The following is a list of the residence halls within the Pennsylvania State University system.

University Park

In addition to the following residence halls, the University Park campus provides housing in Eastview Terrace, White Course Apartments, and Nittany Apartments.

Residence Commons
The residence commons are common areas for each of the residence hall areas.  Each one has a dining hall and a computer lab.  At one point in time, each had a radio station.  WEHR (East Halls Radio), which operated in Johnston Commons until 2005, was the last to survive.

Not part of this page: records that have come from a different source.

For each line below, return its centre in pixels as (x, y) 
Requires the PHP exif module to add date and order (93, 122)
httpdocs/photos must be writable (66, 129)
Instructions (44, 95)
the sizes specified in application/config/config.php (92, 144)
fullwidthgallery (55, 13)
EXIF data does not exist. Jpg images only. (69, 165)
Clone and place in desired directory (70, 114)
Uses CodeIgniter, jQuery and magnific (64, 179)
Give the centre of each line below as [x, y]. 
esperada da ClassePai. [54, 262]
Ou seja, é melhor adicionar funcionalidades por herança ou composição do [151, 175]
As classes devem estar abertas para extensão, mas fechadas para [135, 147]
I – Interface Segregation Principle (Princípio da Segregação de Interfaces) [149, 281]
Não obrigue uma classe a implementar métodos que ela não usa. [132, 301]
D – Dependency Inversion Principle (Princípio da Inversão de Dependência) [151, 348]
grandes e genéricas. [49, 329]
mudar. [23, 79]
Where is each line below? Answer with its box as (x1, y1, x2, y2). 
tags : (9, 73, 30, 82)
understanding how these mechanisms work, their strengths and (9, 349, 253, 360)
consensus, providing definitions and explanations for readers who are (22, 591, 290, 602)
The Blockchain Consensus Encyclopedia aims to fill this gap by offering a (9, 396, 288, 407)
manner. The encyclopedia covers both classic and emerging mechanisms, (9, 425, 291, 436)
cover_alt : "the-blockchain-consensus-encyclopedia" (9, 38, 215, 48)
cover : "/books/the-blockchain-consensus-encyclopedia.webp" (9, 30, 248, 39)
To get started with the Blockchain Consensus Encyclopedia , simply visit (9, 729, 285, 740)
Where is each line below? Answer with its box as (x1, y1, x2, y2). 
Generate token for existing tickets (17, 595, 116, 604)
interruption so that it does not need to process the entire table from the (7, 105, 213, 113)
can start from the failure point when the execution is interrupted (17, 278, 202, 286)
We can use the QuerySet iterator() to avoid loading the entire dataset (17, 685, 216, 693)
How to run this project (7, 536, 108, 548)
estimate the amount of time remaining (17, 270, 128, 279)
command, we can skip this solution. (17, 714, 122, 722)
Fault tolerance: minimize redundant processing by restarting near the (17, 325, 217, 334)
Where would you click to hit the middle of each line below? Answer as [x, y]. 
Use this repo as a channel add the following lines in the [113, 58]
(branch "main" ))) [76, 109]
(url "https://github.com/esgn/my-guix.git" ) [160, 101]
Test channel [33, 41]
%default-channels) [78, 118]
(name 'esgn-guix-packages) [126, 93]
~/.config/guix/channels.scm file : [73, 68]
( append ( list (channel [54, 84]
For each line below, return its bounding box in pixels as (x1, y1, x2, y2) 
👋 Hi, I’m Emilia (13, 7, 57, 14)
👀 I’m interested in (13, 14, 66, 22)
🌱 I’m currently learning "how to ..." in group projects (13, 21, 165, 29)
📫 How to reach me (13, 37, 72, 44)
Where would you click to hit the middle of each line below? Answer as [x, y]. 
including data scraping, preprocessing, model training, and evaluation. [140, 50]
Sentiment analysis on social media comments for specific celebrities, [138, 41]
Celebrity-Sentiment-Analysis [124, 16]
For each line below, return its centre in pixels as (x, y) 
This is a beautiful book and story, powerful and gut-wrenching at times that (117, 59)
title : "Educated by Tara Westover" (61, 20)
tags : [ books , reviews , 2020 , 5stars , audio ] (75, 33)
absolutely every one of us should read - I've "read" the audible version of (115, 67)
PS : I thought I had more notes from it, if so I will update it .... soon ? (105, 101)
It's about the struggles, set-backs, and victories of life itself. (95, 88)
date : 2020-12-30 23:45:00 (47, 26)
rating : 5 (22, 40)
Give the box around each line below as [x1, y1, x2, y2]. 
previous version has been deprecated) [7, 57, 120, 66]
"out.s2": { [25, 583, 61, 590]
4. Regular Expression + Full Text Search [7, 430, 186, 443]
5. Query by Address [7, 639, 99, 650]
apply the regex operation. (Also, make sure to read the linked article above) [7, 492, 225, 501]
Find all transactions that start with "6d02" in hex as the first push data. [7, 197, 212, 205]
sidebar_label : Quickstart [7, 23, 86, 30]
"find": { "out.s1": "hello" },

 Waring Commons (West Halls)
 Warnock Commons (North Halls)
 Redifer Commons (South Halls)
 Findlay/Johnston Commons (East Halls)
 Pollock Commons (Pollock Halls)

Other resource areas
 Nittany Community Center (Nittany)

Houses a TV lounge, laundry facilities, Commons Desk, Residence Life/Housing Office for residents of Nittany Apartments and Suites.
 Weston Community Center (White Course)

Houses a TV lounge, Commons Desk, Residence Life/Housing Office for residents of White Course Apartments.
 Brill Hall (Eastview Terrace)

Houses a TV lounge, Front Desk, Residence Life/Housing Office for residents of Eastview Terrace.

East Halls
East Halls is the largest group of residence halls on campus, and is served by Findlay/Johnston Commons.  It is reserved primarily for first-year student housing, and most residents share a double room with a roommate. The area's special living options are First-Year Interest in Liberal Arts and Education and Tri-Service ROTC. All of the buildings in the East Halls residence area are named after former governors of Pennsylvania. All of the halls and commons within East Halls are connected via an underground maintenance tunnel system (entrance doors locked). The residence halls are:

Bigler
Brumbaugh
Curtin
Earle
Fisher
Geary
Hastings
Martin
McKean
Packer
Pennypacker
Pinchot
Snyder
Sproul
Stone
Stuart
Tener

North Halls
North Halls is the smallest residence hall complex at the University Park campus, consisting of five residence halls. They are known as the most comfortable on campus, with all rooms being carpeted and having their own bathroom. Nearly all rooms in North residence halls are suites for two or four students, however there are a few rooms for only a single resident.  The two- and four-person suites are made up of four rooms with two bedrooms with a shared living room separating them, and the bathroom connected to the shared living room.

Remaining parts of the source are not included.